Work to be completed:
Could you copy the data that follows exactly as written, but drop the pictures?
BEGIN Records provided
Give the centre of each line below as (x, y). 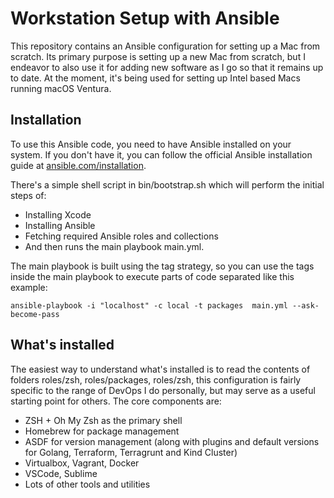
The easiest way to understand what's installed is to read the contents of (160, 369)
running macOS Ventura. (61, 88)
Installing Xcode (58, 214)
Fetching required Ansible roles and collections (121, 236)
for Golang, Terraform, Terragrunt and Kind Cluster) (131, 452)
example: (29, 287)
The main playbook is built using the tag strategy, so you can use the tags (162, 266)
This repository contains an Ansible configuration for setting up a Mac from (165, 46)
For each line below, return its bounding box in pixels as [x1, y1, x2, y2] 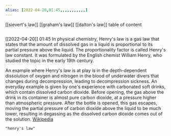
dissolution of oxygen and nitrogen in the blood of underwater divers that [5, 72, 159, 79]
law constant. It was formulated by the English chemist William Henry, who [5, 52, 162, 58]
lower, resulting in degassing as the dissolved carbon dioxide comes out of [5, 111, 163, 117]
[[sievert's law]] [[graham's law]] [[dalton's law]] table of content [5, 21, 142, 28]
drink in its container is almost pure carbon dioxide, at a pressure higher [5, 94, 157, 100]
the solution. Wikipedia [5, 116, 54, 122]
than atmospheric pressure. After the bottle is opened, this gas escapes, [5, 100, 157, 106]
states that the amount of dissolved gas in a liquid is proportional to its [5, 41, 153, 47]
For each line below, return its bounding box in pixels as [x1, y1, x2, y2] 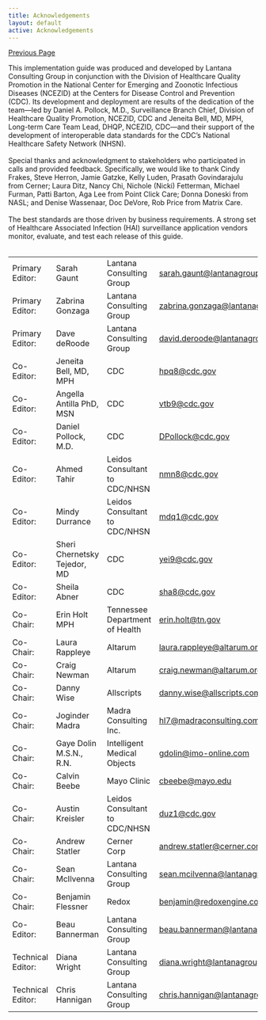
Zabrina [55, 295, 85, 306]
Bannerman [55, 929, 99, 940]
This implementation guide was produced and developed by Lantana [8, 63, 232, 73]
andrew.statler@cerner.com [158, 841, 264, 852]
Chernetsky [55, 549, 100, 560]
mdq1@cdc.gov [158, 512, 219, 523]
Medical [106, 748, 137, 759]
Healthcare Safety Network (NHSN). [8, 139, 127, 149]
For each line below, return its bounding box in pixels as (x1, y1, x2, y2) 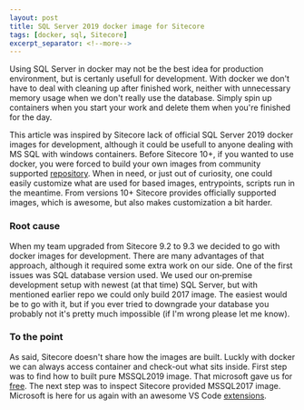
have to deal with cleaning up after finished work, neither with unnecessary (9, 83, 291, 94)
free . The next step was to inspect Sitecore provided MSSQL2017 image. (9, 380, 281, 391)
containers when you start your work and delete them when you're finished (9, 102, 291, 114)
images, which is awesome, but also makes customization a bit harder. (9, 197, 273, 208)
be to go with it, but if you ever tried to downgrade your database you (9, 298, 270, 309)
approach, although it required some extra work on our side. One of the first (9, 260, 293, 271)
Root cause (9, 220, 61, 233)
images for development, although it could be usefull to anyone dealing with (9, 139, 293, 150)
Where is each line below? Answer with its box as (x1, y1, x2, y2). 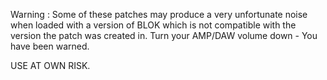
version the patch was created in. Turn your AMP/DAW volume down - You (10, 30, 318, 41)
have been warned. (10, 40, 90, 52)
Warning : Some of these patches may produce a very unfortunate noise (10, 9, 308, 20)
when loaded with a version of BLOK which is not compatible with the (10, 19, 297, 31)
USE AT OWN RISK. (10, 60, 91, 71)
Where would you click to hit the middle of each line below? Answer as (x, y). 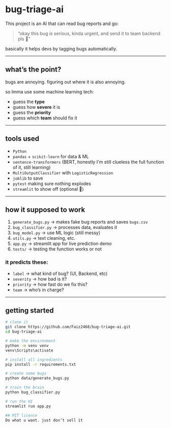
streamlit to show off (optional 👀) (48, 189)
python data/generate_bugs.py (37, 379)
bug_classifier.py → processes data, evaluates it (65, 228)
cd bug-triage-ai (24, 332)
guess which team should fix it (45, 118)
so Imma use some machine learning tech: (50, 92)
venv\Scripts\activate (29, 350)
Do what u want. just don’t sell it (44, 420)
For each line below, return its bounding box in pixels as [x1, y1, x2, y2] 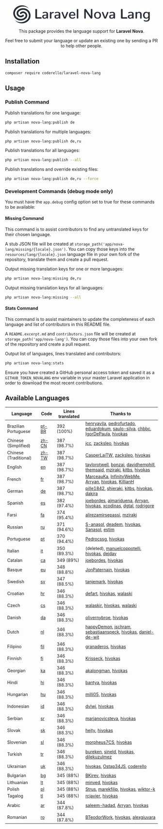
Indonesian [7, 703, 30, 710]
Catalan [7, 557, 23, 563]
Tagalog [7, 793, 23, 799]
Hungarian [7, 691, 28, 697]
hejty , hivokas [85, 727, 113, 733]
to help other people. [60, 43, 103, 49]
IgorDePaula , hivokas [85, 431, 128, 437]
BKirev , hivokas [85, 772, 116, 778]
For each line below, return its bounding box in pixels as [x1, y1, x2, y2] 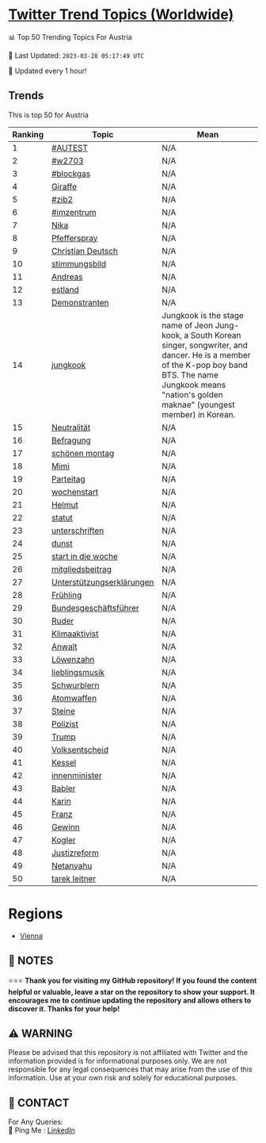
END Records provided
Solution to this task:
Give the centre of each line below as (x, y). 
The easiest way to understand what's installed is to read the contents of (160, 369)
running macOS Ventura. (61, 88)
Installing Xcode (58, 214)
Fetching required Ansible roles and collections (121, 236)
for Golang, Terraform, Terragrunt and Kind Cluster) (131, 452)
example: (29, 287)
The main playbook is built using the tag strategy, so you can use the tags (162, 266)
This repository contains an Ansible configuration for setting up a Mac from (165, 46)
For each line below, return its bounding box in pixels as [x1, y1, x2, y2] 
dissolution of oxygen and nitrogen in the blood of underwater divers that [5, 72, 159, 79]
law constant. It was formulated by the English chemist William Henry, who [5, 52, 162, 58]
lower, resulting in degassing as the dissolved carbon dioxide comes out of [5, 111, 163, 117]
[[sievert's law]] [[graham's law]] [[dalton's law]] table of content [5, 21, 142, 28]
drink in its container is almost pure carbon dioxide, at a pressure higher [5, 94, 157, 100]
the solution. Wikipedia [5, 116, 54, 122]
than atmospheric pressure. After the bottle is opened, this gas escapes, [5, 100, 157, 106]
states that the amount of dissolved gas in a liquid is proportional to its [5, 41, 153, 47]
For each line below, return its bounding box in pixels as [x1, y1, x2, y2] 
Zabrina [55, 295, 85, 306]
Bannerman [55, 929, 99, 940]
This implementation guide was produced and developed by Lantana [8, 63, 232, 73]
andrew.statler@cerner.com [158, 841, 264, 852]
Chernetsky [55, 549, 100, 560]
mdq1@cdc.gov [158, 512, 219, 523]
Medical [106, 748, 137, 759]
Healthcare Safety Network (NHSN). [8, 139, 127, 149]
For each line below, return its bounding box in pixels as (x1, y1, x2, y2) 
have to deal with cleaning up after finished work, neither with unnecessary (9, 83, 291, 94)
free . The next step was to inspect Sitecore provided MSSQL2017 image. (9, 380, 281, 391)
containers when you start your work and delete them when you're finished (9, 102, 291, 114)
images, which is awesome, but also makes customization a bit harder. (9, 197, 273, 208)
be to go with it, but if you ever tried to downgrade your database you (9, 298, 270, 309)
approach, although it required some extra work on our side. One of the first (9, 260, 293, 271)
Root cause (9, 220, 61, 233)
images for development, although it could be usefull to anyone dealing with (9, 139, 293, 150)
Where is each line below? Answer with its box as (x1, y1, x2, y2). 
version the patch was created in. Turn your AMP/DAW volume down - You (10, 30, 318, 41)
have been warned. (10, 40, 90, 52)
Warning : Some of these patches may produce a very unfortunate noise (10, 9, 308, 20)
when loaded with a version of BLOK which is not compatible with the (10, 19, 297, 31)
USE AT OWN RISK. (10, 60, 91, 71)
Where would you click to hit the middle of each line below? Answer as (x, y). 
streamlit to show off (optional 👀) (48, 189)
python data/generate_bugs.py (37, 379)
bug_classifier.py → processes data, evaluates it (65, 228)
cd bug-triage-ai (24, 332)
guess which team should fix it (45, 118)
so Imma use some machine learning tech: (50, 92)
venv\Scripts\activate (29, 350)
Do what u want. just don’t sell it (44, 420)
For each line below, return its bounding box in pixels as [x1, y1, x2, y2] 
Indonesian [7, 703, 30, 710]
Catalan [7, 557, 23, 563]
Tagalog [7, 793, 23, 799]
Hungarian [7, 691, 28, 697]
hejty , hivokas [85, 727, 113, 733]
to help other people. [60, 43, 103, 49]
IgorDePaula , hivokas [85, 431, 128, 437]
BKirev , hivokas [85, 772, 116, 778]
For each line below, return its bounding box in pixels as [x1, y1, x2, y2] 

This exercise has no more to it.